Goal of the exercise: Leave out every line before the one containing "Nutrients & Fertilizers", and repeat the rest of the material below exactly, that line included.

Supplied data:
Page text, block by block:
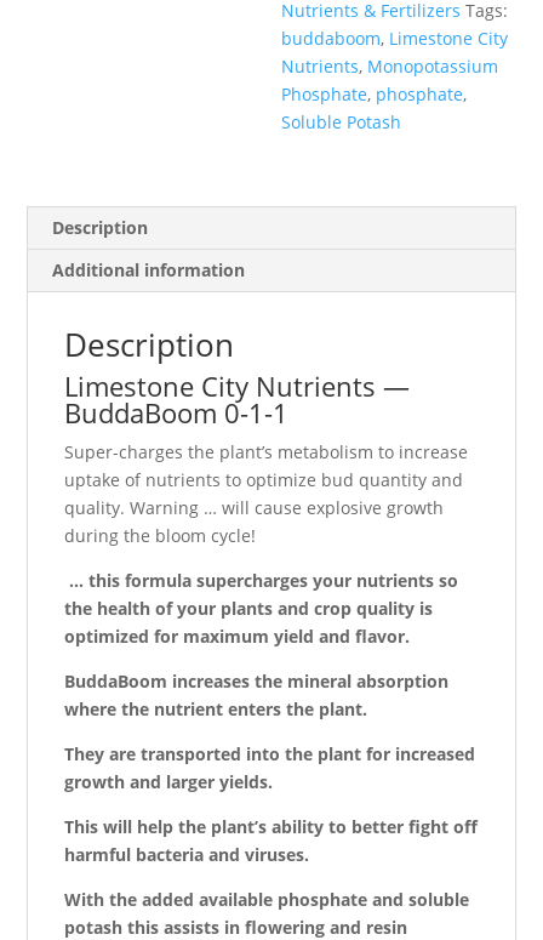
Nutrients & Fertilizers Tags:
buddaboom, Limestone City
Nutrients, Monopotassium
Phosphate, phosphate,
Soluble Potash
Description
Additional information
Description
Limestone City Nutrients —
BuddaBoom 0-1-1
Super-charges the plant’s metabolism to increase
uptake of nutrients to optimize bud quantity and
quality. Warning … will cause explosive growth
during the bloom cycle!
… this formula supercharges your nutrients so
the health of your plants and crop quality is
optimized for maximum yield andflavor.
BuddaBoom increases the mineral absorption
where the nutrient enters the plant.
They are transported into the plant for increased
growth and larger yields.
This will help the plant’s ability to better fight off
harmful bacteria and viruses.
With the added available phosphate and soluble
potash this assists in flowering and resin

Exercise response:
Nutrients & Fertilizers Tags:
buddaboom, Limestone City
Nutrients, Monopotassium
Phosphate, phosphate,
Soluble Potash
Description
Additional information
Description
Limestone City Nutrients —
BuddaBoom 0-1-1
Super-charges the plant’s metabolism to increase
uptake of nutrients to optimize bud quantity and
quality. Warning … will cause explosive growth
during the bloom cycle!
… this formula supercharges your nutrients so
the health of your plants and crop quality is
optimized for maximum yield andflavor.
BuddaBoom increases the mineral absorption
where the nutrient enters the plant.
They are transported into the plant for increased
growth and larger yields.
This will help the plant’s ability to better fight off
harmful bacteria and viruses.
With the added available phosphate and soluble
potash this assists in flowering and resin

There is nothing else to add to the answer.